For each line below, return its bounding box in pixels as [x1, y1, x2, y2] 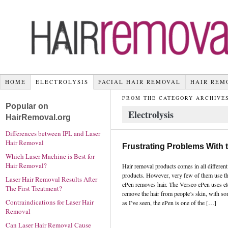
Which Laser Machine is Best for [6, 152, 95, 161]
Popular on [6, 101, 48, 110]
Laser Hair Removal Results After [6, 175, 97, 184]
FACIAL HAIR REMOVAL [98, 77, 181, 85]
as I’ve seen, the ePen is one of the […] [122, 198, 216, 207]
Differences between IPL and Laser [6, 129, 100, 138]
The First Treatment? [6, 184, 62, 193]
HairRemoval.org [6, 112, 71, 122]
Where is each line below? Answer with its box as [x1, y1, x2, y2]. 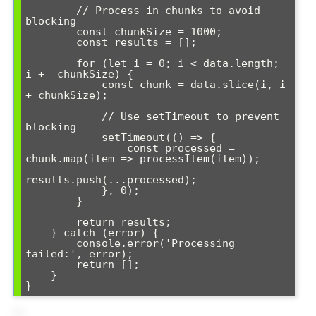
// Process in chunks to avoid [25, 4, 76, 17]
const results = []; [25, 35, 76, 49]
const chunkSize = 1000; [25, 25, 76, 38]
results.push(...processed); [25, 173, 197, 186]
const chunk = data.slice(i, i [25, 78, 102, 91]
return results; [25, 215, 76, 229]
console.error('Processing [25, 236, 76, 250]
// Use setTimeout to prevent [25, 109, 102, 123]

════

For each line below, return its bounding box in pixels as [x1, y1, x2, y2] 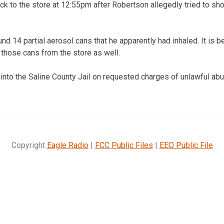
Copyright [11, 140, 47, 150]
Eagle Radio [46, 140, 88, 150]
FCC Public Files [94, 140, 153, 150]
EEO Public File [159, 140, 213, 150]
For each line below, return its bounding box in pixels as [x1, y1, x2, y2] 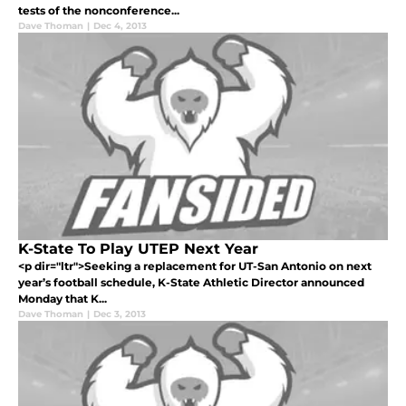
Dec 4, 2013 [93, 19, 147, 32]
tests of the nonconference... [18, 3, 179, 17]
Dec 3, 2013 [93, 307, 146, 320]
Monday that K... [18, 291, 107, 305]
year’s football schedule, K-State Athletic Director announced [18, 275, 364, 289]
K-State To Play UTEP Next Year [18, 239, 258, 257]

════

▸ Problem to work on
Return a copy of each line of the material that holds the word "const".

▸ Answer to this problem
const results = []; [25, 35, 76, 49]
const chunkSize = 1000; [25, 25, 76, 38]
const chunk = data.slice(i, i [25, 78, 102, 91]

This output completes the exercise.